The fix is to “salt” the password before hashing it. You want that salt to be a unique value. Some people create a random value and then store the salt alongside the password in another database column. Others derive the salt from something like the row’s primary key, etc. Either way is fine (as long as your derived value won’t change).
Now, let’s examine our user table.
user | salt | password |
---|---|---|
pete | I7Yrs9THQyLxpVllSwbf | 9b7ec6d82075a9e7d8227897e8919785031b9a7cdab5750dea044390d1fd1f46 |
bill | K0kJJCQcVVqfLzykcpbP | 297d00ae29ff3c32fe874c00d0154085ac862a154b061c17cd465de7f1cdee9a |
jeff | NwV7PdmPUKY6GgScEUqu | c2936d36583d0513980e496005872e4954d142ed823b7b0b1abf28211efc538f |
andy | GpHrXjbQRTjObZWM7jbd | 0338bd60f7d761ce9c8922087e87c9ccb7936bb5f9c5c28d72fd28f4d8708e6b |
ron | iHh8SX7fQEF2WFUOfxEp | 07f459276c9be7d63aa8d57dac7468c8b16dd4367e91615fb9972543a707c403 |
We notice right away that none of the user’s hashes are the same. I didn’t change the passwords, but the salt values made the passwords unique so that they all hashed differently. We can no longer tell whose passwords are identical. Also, our plain dictionary attack no longer works. Even though we’ve telegraphed to the attacker what salt to use, the attacker would have to generate rainbow tables across their entire dictionary for each individual salt.

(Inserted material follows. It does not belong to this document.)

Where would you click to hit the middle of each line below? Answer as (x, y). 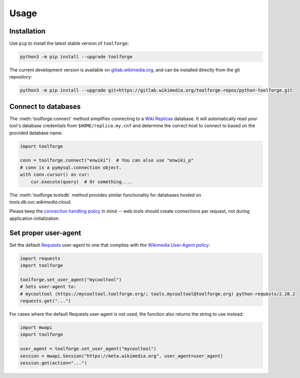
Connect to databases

This isn’t 100% secure (nothing is), but this is a best practice and certainly will slow the attackers down. This method of storage, combined with strong passwords should keep your data as safe as it can be.
Thoughts? Disagreements? Share them in the comments section below.
EDIT (5/16/2014): I talked on my podcast referenced above about how easy it is to get behind or to overlook things if you do your own security as yet another reason NOT to do it. I recommended just using existing products or frameworks that have already been hardened over rolling your own. As a perfect example, I talked about doing all of this, but forgot about bcrypt (and others) that are much more secure, salt the value for you, and already have libraries in all of the major languages.